Я не написала тогда письма Семену — я еще не понимала фундаментальности двух основных законов нашей жизни — Всеобщего Абсурда и Сохранения Ненависти.

А теперь, превозмогши свой животный ужас, лимфатический страх, костномозговую боязнь, внутриклеточный страх перед проказой, я сидела перед телефоном и ждала звонка, прерывистого электрического сигнала по тоненькому проводку, уходящего куда-то далеко, через океанскую толщу над бездной моей зараженной проказой Атлантиды.

И потом я не могла понять, почему так ясно, так отчетливо я слышу в трубке голос Семена, когда нас разделяют и тысячи верст, и тысячи лет. Он — дома. А я?

Где я? Это чужбина? Работный дом? Вражеский полон? Концлагерь? Нищенский приют? Мне так страшно здесь быть одной… Через стену ломится паралитик, разрушая бетон шарами радиоволн… Растоптали Хаима Бялика… Алешка отправился на поиски теней… Мне страшно, я замурована на десятом этаже дома в городе Атлантиде, залитом мертвой водой безвременья… Кипит, как магма, под тонкой корочкой багровая энергия ненависти… Москва — третий Рим, а четвертому — не бывать… Это разве вера?

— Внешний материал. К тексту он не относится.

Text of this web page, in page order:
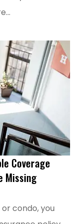
Coverage
Missing
condo, you

Это разве крик надежды?… Это вопль — предупреждение об испепеляющей мощи вырвавшейся на свободу энергии ненависти, стыда и страха…

— Да-да! Семен! Я тебя хорошо слышу! Да! Я здорова! — быстро говорила я в микрофон, понимая, что за несколько лет он уже забыл симптомы проказы. — Да, я жду от тебя вестей… Да, правильно, да… Да, надумала, решила…

А— а, пропадите вы все пропадом! Все равно все разговоры с заграницей прослушиваются и записываются на магнитофон! Пускай знают -да, у меня проказа! Я не хочу больше жить!

— Сеня! Сеня! Мне нужно приглашение! Да-да! Вызов! Нет, без вызова не принимают заявление в ОВИР! Мне срочно нужен…

Тинь! Тинь! — и разговор оборвался. Лопнула ниточка, связывавшая меня с поверхностью. Я все держала в руках трубку — немую, мертвую, как деревяшка. И ее непривычная беззвучность тоже пугала. Утонула в мертвой воде. Прошло несколько минут и в трубке всплыл тяжелый басовитый гудок зуммера, круги разошлись, вода безвременья сомкнулась.